> Data records
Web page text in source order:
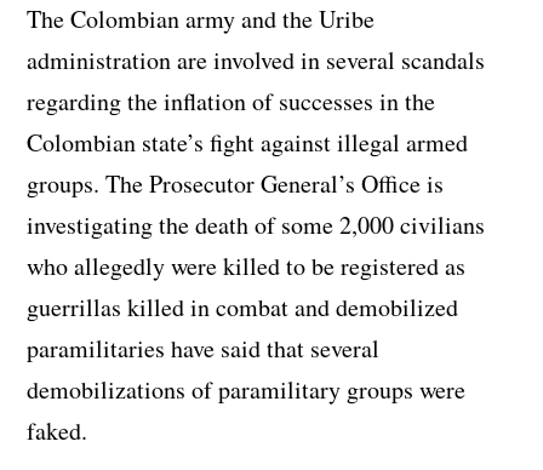
The Colombian army and the Uribe
administration are involved in several scandals
regarding the inflation of successes in the
Colombian state’s fight against illegal armed
groups. The Prosecutor General’s Office is
investigating the death of some 2,000 civilians
who allegedly were killed to be registered as
guerrillas killed in combat and demobilized
paramilitaries have said that several
demobilizations of paramilitary groups were
faked.
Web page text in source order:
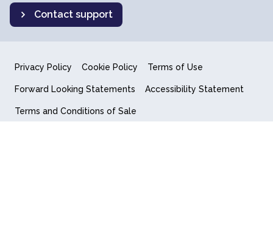
Contact support
Privacy Policy Cookie Policy Terms of Use
Forward Looking Statements Accessibility Statement
Terms and Conditions of Sale
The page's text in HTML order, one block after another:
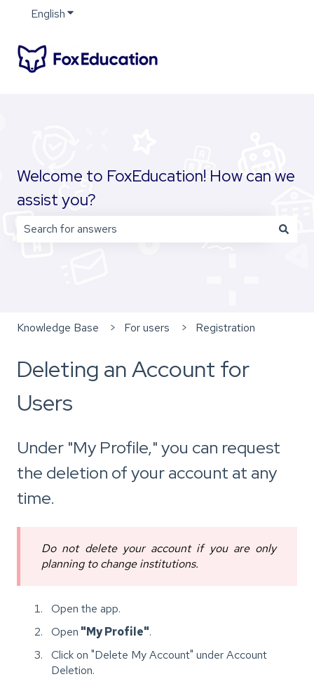
EnglishShow submenu for translations
Welcome to FoxEducation! How can we
assist you?
Knowledge Base For users Registration
Deleting an Account for
Users
Under "My Profile," you can request
the deletion of your account at any
time.
Do not delete your account if you are only
planning to change institutions.
Open the app.
Open "My Profile".
Click on "Delete My Account" under Account
Deletion.
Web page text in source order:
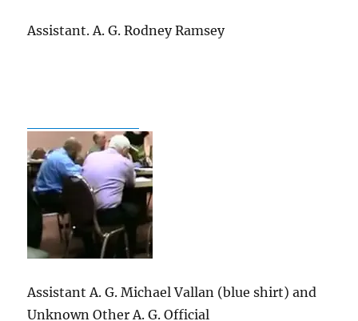
2015.
Assistant. A. G. Rodney Ramsey
Assistant A. G. Michael Vallan (blue shirt) and
Unknown Other A. G. Official
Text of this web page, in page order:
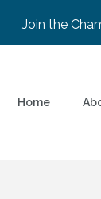
Join the
Home
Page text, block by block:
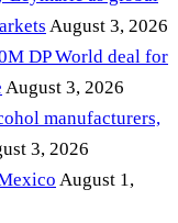
August 3, 2026
DP World deal for
August 3, 2026
manufacturers,
3, 2026
August 1,
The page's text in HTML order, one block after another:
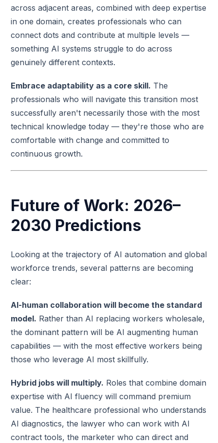
across adjacent areas, combined with deep expertise
in one domain, creates professionals who can
connect dots and contribute at multiple levels —
something AI systems struggle to do across
genuinely different contexts.
Embrace adaptability as a core skill. The
professionals who will navigate this transition most
successfully aren't necessarily those with the most
technical knowledge today — they're those who are
comfortable with change and committed to
continuous growth.
Future of Work: 2026–
2030 Predictions
Looking at the trajectory of AI automation and global
workforce trends, several patterns are becoming
clear:
AI-human collaboration will become the standard
model. Rather than AI replacing workers wholesale,
the dominant pattern will be AI augmenting human
capabilities — with the most effective workers being
those who leverage AI most skillfully.
Hybrid jobs will multiply. Roles that combine domain
expertise with AI fluency will command premium
value. The healthcare professional who understands
AI diagnostics, the lawyer who can work with AI
contract tools, the marketer who can direct and
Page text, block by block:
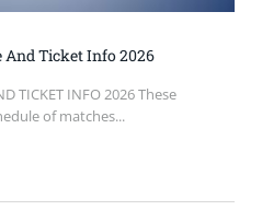
And Ticket Info 2026
TICKET INFO 2026 These
of matches...
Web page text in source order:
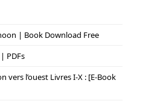
| Book Download Free
PDFs
vers l’ouest Livres I-X : [E-Book
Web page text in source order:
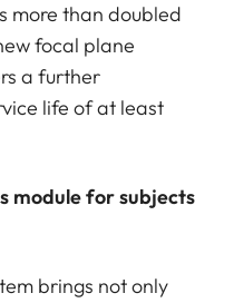
more than doubled
focal plane
a further
life of at least
module for subjects
brings not only
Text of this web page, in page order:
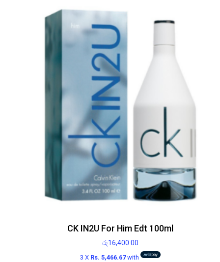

> Aim of the task
Top to bottom, retype the listing exactly but drop every picture.

> Response for this exercise
Web page text in source order:
The Colombian army and the Uribe
administration are involved in several scandals
regarding the inflation of successes in the
Colombian state’s fight against illegal armed
groups. The Prosecutor General’s Office is
investigating the death of some 2,000 civilians
who allegedly were killed to be registered as
guerrillas killed in combat and demobilized
paramilitaries have said that several
demobilizations of paramilitary groups were
faked.
Web page text in source order:
Contact support
Privacy Policy Cookie Policy Terms of Use
Forward Looking Statements Accessibility Statement
Terms and Conditions of Sale
The page's text in HTML order, one block after another:
EnglishShow submenu for translations
Welcome to FoxEducation! How can we
assist you?
Knowledge Base For users Registration
Deleting an Account for
Users
Under "My Profile," you can request
the deletion of your account at any
time.
Do not delete your account if you are only
planning to change institutions.
Open the app.
Open "My Profile".
Click on "Delete My Account" under Account
Deletion.
Web page text in source order:
2015.
Assistant. A. G. Rodney Ramsey
Assistant A. G. Michael Vallan (blue shirt) and
Unknown Other A. G. Official
Text of this web page, in page order:
Join the
Home
Page text, block by block:
August 3, 2026
DP World deal for
August 3, 2026
manufacturers,
3, 2026
August 1,
The page's text in HTML order, one block after another:
across adjacent areas, combined with deep expertise
in one domain, creates professionals who can
connect dots and contribute at multiple levels —
something AI systems struggle to do across
genuinely different contexts.
Embrace adaptability as a core skill. The
professionals who will navigate this transition most
successfully aren't necessarily those with the most
technical knowledge today — they're those who are
comfortable with change and committed to
continuous growth.
Future of Work: 2026–
2030 Predictions
Looking at the trajectory of AI automation and global
workforce trends, several patterns are becoming
clear:
AI-human collaboration will become the standard
model. Rather than AI replacing workers wholesale,
the dominant pattern will be AI augmenting human
capabilities — with the most effective workers being
those who leverage AI most skillfully.
Hybrid jobs will multiply. Roles that combine domain
expertise with AI fluency will command premium
value. The healthcare professional who understands
AI diagnostics, the lawyer who can work with AI
contract tools, the marketer who can direct and
Page text, block by block:
And Ticket Info 2026
TICKET INFO 2026 These
of matches...
Web page text in source order:
| Book Download Free
PDFs
vers l’ouest Livres I-X : [E-Book
Web page text in source order:
more than doubled
focal plane
a further
life of at least
module for subjects
brings not only
Text of this web page, in page order:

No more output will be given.